1 A 3 O R N

A Note on Per-Token Linear Transformations in Tranformers

Created: 2025-07-12
Wordcount: 0.8k

For the last few weeks, I've been experimenting with a per-token linear projections added to the residual stream of an LLM. They consistently seem to give a reasonably large decrease in loss, despite their absurd simplicity.

All we do is add one more element to the standard Transformer block:

from torch import nn

class TransformerBlock(nn.Module):

    def __init__(self, config, index):
        super().__init__()
        self.attention = SelfAttention(config, index)
        self.ff = MLP(config, index)

        # New!
        self.extra = PerTokenTrans(config, index)

    def forward(self, x, token_indices):

        x_att = self.attention(norm(x))
        x = x + x_att

        # New!
        x = x + self.extra(x, token_indices)

        x_ff = self.ff(norm(x))
        x = x + x_ff

        return x

The per-token-transform here does three things:

  1. Projects the residual stream down to a much smaller (~square root of hidden dim) size through a simple linear layer.
  2. Multiplies the stream with a token-index-specific matrix, within that tiny subspace.
  3. Projects up back to the full hidden dimension. Following NanoGPT, I initialize this matrix to zero.

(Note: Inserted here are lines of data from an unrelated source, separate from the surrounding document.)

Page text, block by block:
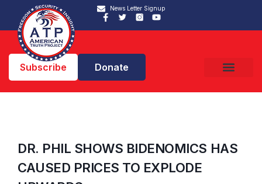
News Letter Signup
Subscribe Donate
DR. PHIL SHOWS BIDENOMICS HAS
CAUSED PRICES TO EXPLODE
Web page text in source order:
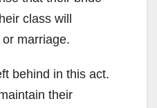
class will
marriage.
behind in this act.
their
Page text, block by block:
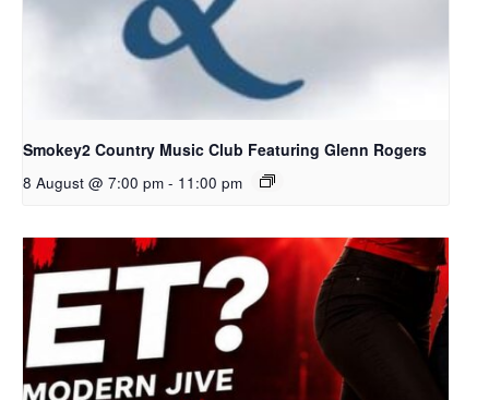
Smokey2 Country Music Club Featuring Glenn Rogers
8 August @ 7:00 pm - 11:00 pm
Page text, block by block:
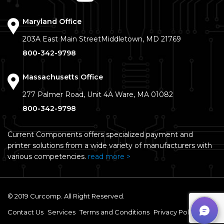
Maryland Office
203A East Main StreetMiddletown, MD 21769
800-342-9798
Massachusetts Office
277 Palmer Road, Unit 4A Ware, MA 01082
800-342-9798
Current Components offers specialized payment and
printer solutions from a wide variety of manufacturers with
various competencies. read more >
© 2019 Curcomp. All Right Reserved.
Contact Us Services Terms and Conditions Privacy Policy
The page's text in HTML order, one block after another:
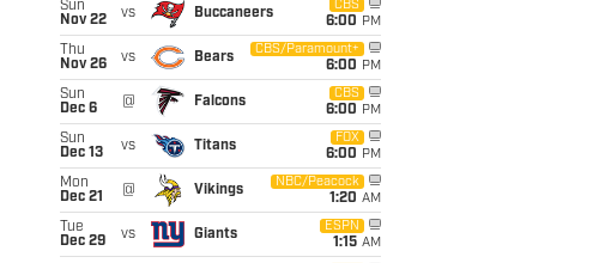
Sun
Nov 22
vs Buccaneers
CBS
6:00 PM
Thu
Nov 26
vs Bears
CBS/Paramount+
6:00 PM
Sun
Dec 6
@ Falcons
CBS
6:00 PM
Sun
Dec 13
vs Titans
FOX
6:00 PM
Mon
Dec 21
@ Vikings
NBC/Peacock
1:20 AM
Tue
Dec 29
vs Giants
ESPN
1:15 AM
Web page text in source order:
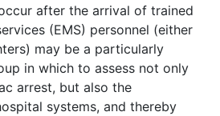
after the arrival of trained
(EMS) personnel (either
may be a particularly
in which to assess not only
arrest, but also the
systems, and thereby
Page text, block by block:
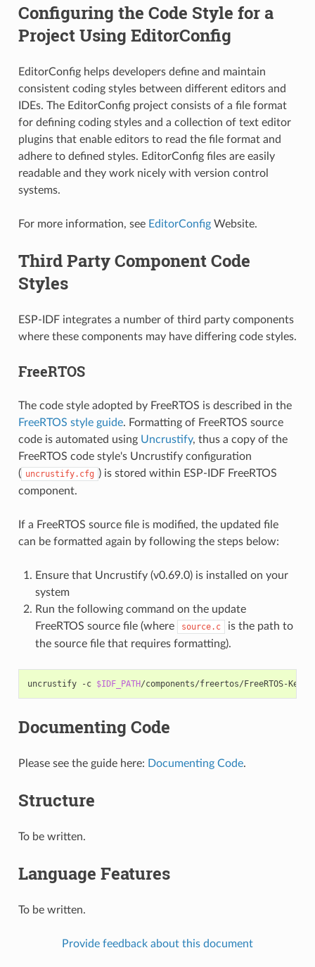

This is a ton of parameters (~4x more), but very few floating-point-operations, and also relatively little memory. It dependably increases performance up to the largest size I've managed to test, and across a variety of Transformer widths / heights. Here's a typical improvement, whch looks about the same at every sale I've found.

Token-Linear Transform

Note that this chart is typical in the sense that it starts off even or a bit behind, in terms of wall-clock time, before pulling ahead.

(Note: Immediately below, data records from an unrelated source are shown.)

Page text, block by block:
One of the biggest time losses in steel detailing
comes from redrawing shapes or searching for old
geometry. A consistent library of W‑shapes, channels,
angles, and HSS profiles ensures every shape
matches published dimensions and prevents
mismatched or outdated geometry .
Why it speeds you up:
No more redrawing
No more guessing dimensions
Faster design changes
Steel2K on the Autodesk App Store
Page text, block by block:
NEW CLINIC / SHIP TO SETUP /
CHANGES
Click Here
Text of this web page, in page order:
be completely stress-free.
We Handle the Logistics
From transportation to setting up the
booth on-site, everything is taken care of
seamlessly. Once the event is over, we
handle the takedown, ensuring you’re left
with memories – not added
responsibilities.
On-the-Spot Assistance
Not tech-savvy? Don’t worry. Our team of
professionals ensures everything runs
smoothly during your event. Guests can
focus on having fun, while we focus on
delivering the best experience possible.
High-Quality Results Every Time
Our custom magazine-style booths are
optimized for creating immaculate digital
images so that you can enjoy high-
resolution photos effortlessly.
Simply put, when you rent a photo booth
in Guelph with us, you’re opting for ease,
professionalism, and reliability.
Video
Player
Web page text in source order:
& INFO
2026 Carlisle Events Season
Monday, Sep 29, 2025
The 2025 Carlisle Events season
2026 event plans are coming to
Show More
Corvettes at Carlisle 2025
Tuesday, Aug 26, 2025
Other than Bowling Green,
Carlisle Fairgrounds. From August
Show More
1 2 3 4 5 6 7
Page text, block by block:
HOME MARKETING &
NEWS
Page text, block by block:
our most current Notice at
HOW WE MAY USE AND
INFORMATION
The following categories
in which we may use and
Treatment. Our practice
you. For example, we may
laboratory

Note also that this is a slightly pessimistic chart -- I've found that this change may let you bump up the learning rate higher than you otherwise might, but this is of learning-rate-matched runs.

You can frame this change in two different ways, I think:

  • You can see it as a simplified per-token Hash MoE. if you want. We route each token to a different "expert", it's just a very small expert with no discontinuity.
  • You can see it as a way to have an extra per-token embedding, and thus save on compute, in the same way that the NanoGPT speedrun has extra embeddings per-token put into the value section of attention.

This seems to be the best-working version of a family of possible alterations.

Here's how I stumbled on this:

First, BlinkDL described a way to to improve the MLP in a Transformer on Twitter.

Basically, you have an embedding vector for each token for each layer, with size [hidden dimension], where each element is initalized to 1. Then, after each MLP, you elementwise multiply the output of each MLP by this embedding before adding back to the residual. At the start of training, this does nothing because it's just elementwise multiplication by 1; but soon we learn some kind of per-token modulator for the output of the MLP. This consistently

Second, well -- in this schema, each token's embedding only alters one number with the elementwise multiplication. I naturally wondered if you could increase performance by allowing an actual linear transform.

So I reshaped the vector to be a matrix with the same number of elements, then after each MLP projected down to this smaller dimension, multiplied by the transform, and cast up. This did indeed work much better, instantly.

  1. But then -- why have rescaling in the MLP at all? Why not add it to the residual dimension instead? This also seems to improve performance a bit. And so it reached its current form.

I've made a lot of local modifications to this (non-linearity in subspace, various different initialization schemes, grouped convolutions), but it seems hard to improve from here. It's a local maxima as far as changed that come readily-to-mind are concerned.

I'm not sure how promising this is.

This is leaning a little hard on tokens as meaningful units of semantic information, and this might not be the future. I'm also working with a small-ish vocabulary of only 30k. It's conceivable this would work less well with a larger vocabulary. And I have no idea how it would interact with a real MoE.

But on the other hand, this has worked really well over a bunch of different hyperparameters. Seems relatively promising.